The temperature of SOFC Fuel cell stacks must be at least 600° C., and typically 750-1000° C., for operation. In order to heat the stack, to operating temperature, the present technique is to force heated air over the cathode side of the fuel cell using an air blower. The air is heated using an electric heater or duct burner in the process air flow path between the blower and the stack. To avoid excessive thermal stresses in the fuel cells, the temperature difference between entering air and a measure of stack average temperature is controlled. For tubular SOFC stacks, the maximum temperature difference is approximately 400° C. Due to heater and ducting material limitations, the maximum air temperature feasible is typically 750° C. Thus, as the stack approaches the temperature of incipient operation, the rate of stack temperature increase decreases dramatically since there is little temperature difference between the air supplying heat and the temperature of the stack.

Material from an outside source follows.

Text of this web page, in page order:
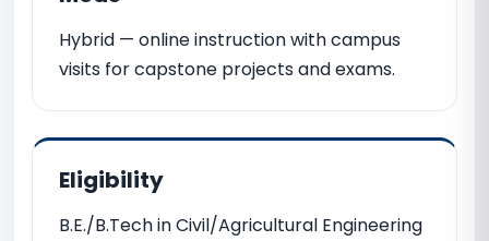
Hybrid — online instruction with campus
visits for capstone projects and exams.
Eligibility
B.E./B.Tech in Civil/Agricultural Engineering

FIG. 1 illustrates the air path for tubular SOFC stacks. Heated air 2 enters the SOFC generator 4 and is channeled into fuel cells 6 via air feed tubes 8 that extend nearly to the fuel cell's closed end. The air exits the air feed tube at the cell closed end and then flows in counter flow in the annular passage between the air feed tube and the cell inner wall. Heat is transferred from the air to the air feed tube and the fuel cell by radiation and convection and from the air feed tube to the fuel cell via radiation. Air exits the fuel cell at its open end entering the combustion zone/recuperator section and passes out of the generator module at the exhaust nozzle 12. Pressurized fuel (natural gas) enters the generator module at 14 and passes through the nozzle of an ejector (jet pump) at 18. The ejector draws spent fuel from the plenum 19 and mixes it with fresh fuel and subsequently forces it through the pre-reformer at 16 and thence to the in-stack reformers at 17. The in-stack reformers are not shown in detail for drawing clarity. Reformed fuel exits the in-stack reformers at the closed end of the cells and then passes over the exterior of the fuel cell tubes 6, through a baffle into the spent fuel plenum 19. From the spent fuel plenum a fraction passes to the ejector 18 and the remainder passes through a baffle into the combustion zone. The in-stack reformers 17 are heated via radiation heat transfer from the fuel cells 6.

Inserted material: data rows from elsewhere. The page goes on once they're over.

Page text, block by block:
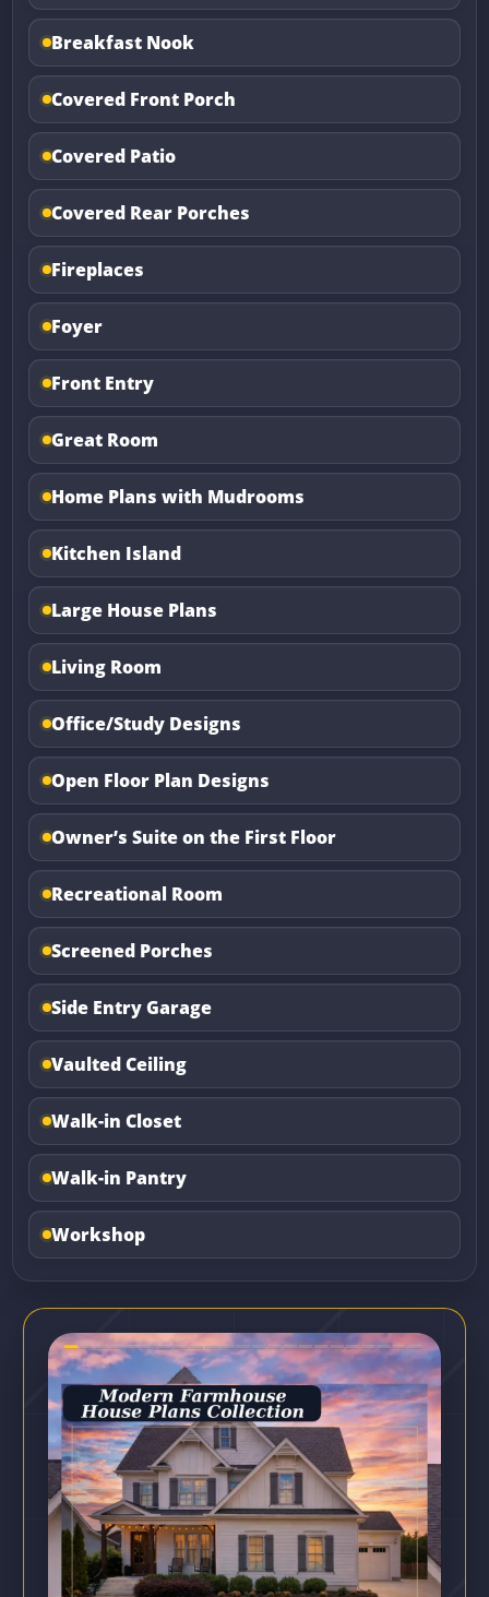
Breakfast Nook
Covered Front Porch
Covered Patio
Covered Rear Porches
Fireplaces
Foyer
Front Entry
Great Room
Home Plans with Mudrooms
Kitchen Island
Large House Plans
Living Room
Office/Study Designs
Open Floor Plan Designs
Owner’s Suite on the First Floor
Recreational Room
Screened Porches
Side Entry Garage
Vaulted Ceiling
Walk-in Closet
Walk-in Pantry
Workshop

While heating the dormant fuel cell stack to operating temperature it should be noted that the recuperative heat transfer occurring in the combustion zone/recuperator between hot incoming air in the air feed tubes and cooler air exiting the cell open ends is deleterious to the stack heating process. Further, it should be noted that the air exhausted from the generator module at 12 will be approximately the same temperature as the fuel cells and that as the fuel cells increase in temperature this exhaust of hot gas represents a significant loss of energy. Some designs use heat exchangers on the exhausted air to try and recoup some of the wasted heat. Fuel cells that use this type of heating can be found in U.S. Pat. No. 6,764,784 by Gillett, et al, which also introduces further improvements such as purge areas.
What is needed is a method and apparatus that will heat a stack faster and with greater efficiency. Other difficulties with the prior art also exist, some of which will be apparent upon further reading.